From SafeNet HSM 6.2 and later, the PKCS#11 stack is no longer tasked with the autorecovery function, and instead a new HA Active Recovery Thread (ARCT) is introduced. The ARCT sends a non-session-based message that is processed by NTLS. This allows recovery as soon as a failed member returns, and does not wait for a PKCS#11 operation. Thus, if a failed member returns to duty before an active member fails, then synchronization occurs immediately, and the secondary member is ready to take over from the active member if that now fails.

Members can reconnect without the need to call finalize/initialize in the client application, which allows, for example multiple services that use a single JVM to recover connections independently.

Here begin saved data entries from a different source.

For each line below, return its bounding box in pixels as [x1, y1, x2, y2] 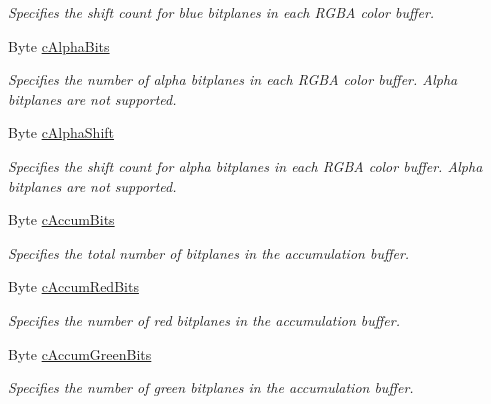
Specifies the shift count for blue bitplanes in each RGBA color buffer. [8, 2, 435, 22]
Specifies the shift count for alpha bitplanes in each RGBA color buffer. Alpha [8, 155, 483, 176]
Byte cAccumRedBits [8, 276, 139, 297]
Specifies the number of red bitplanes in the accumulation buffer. [8, 309, 401, 330]
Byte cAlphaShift [8, 122, 115, 143]
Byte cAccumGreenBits [8, 343, 152, 364]
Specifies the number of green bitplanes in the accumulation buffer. [8, 377, 414, 398]
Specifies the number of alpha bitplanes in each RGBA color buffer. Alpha [8, 69, 458, 90]
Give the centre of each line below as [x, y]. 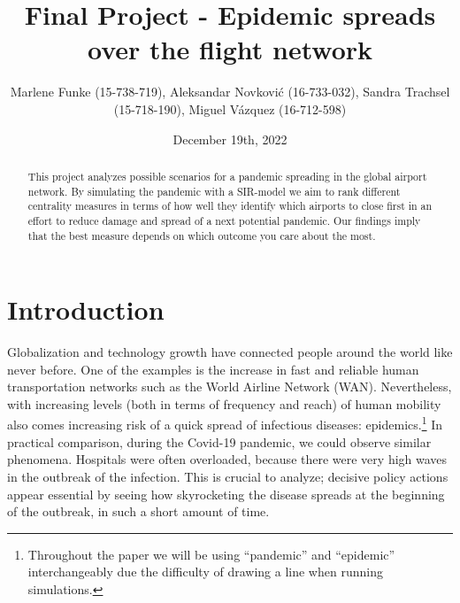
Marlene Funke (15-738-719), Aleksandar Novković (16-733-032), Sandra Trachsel [230, 92]
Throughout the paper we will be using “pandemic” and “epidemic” [211, 554]
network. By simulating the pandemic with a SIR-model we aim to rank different [214, 191]
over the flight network [230, 49]
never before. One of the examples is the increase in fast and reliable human [213, 369]
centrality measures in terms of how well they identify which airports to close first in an [230, 206]
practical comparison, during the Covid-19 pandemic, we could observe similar [219, 441]
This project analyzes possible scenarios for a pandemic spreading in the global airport [227, 176]
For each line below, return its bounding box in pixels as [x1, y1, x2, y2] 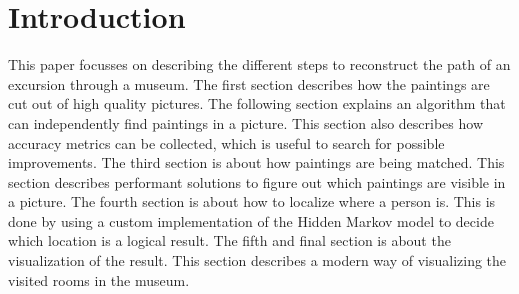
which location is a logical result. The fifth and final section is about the [8, 230, 451, 251]
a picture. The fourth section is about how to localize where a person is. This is [8, 191, 496, 212]
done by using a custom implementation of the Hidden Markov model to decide [8, 210, 494, 231]
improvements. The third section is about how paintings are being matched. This [8, 152, 505, 173]
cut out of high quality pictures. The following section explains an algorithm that [8, 93, 506, 114]
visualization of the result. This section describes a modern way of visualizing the [8, 250, 507, 271]
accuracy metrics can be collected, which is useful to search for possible [8, 132, 445, 153]
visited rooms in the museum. [8, 269, 190, 290]
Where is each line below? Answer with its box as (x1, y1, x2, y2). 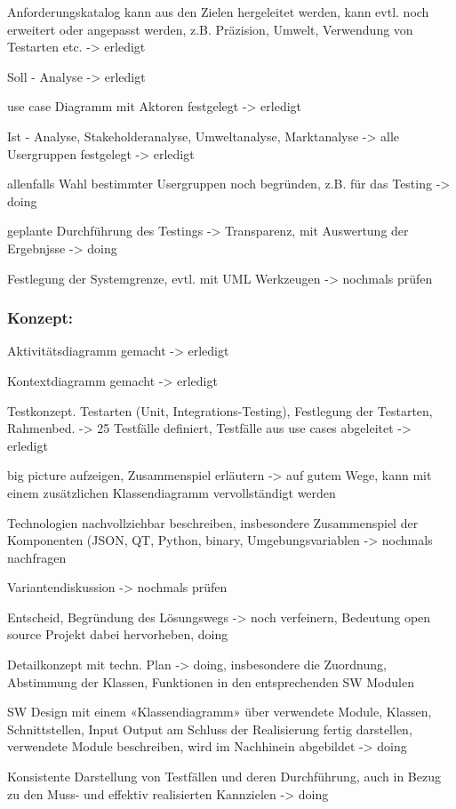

In the event that all HA members fail to respond to the ARCT probing message, the HA slot is deemed to be unrecoverable.

Active recovery is optional

Active recovery mode is optional, and is controlled by the LunaCM hagroup recoverymode command.

Solaris (and other Unix)

Due to a problem in the TCP/IP configuration of some Solaris systems, inconvenient delays may have been experienced with some Solaris clients.

The problem occurred if an application was started on a Solaris client while one or more expected SafeNet Network HSM appliances is unavailable. The Solaris client machine experienced a considerable delay (minutes) before the remaining SafeNet Enterprise HSMs could be seen and used by the application. This was a TCP/IP setup issue in Solaris, in which the system attempted to set up sockets for each expected connection, and retried the unsuccessful attempts until timeout, before permitting successful connections to proceed.

To control this problem, the client-side library now imposes a ten-second retry window per expected appliance, and then moves on. (Thus, if your Client was configured to use three SafeNet Network HSM appliances, and two of them were unavailable, the Client would retry the first missing appliance for ten seconds, then the second missing appliance for a further ten seconds, for a total of twenty seconds of retries, before resuming operation with the remaining available appliance). This applies to Linux and Unix variants.

For Windows, the per-appliance timeout is 24 seconds.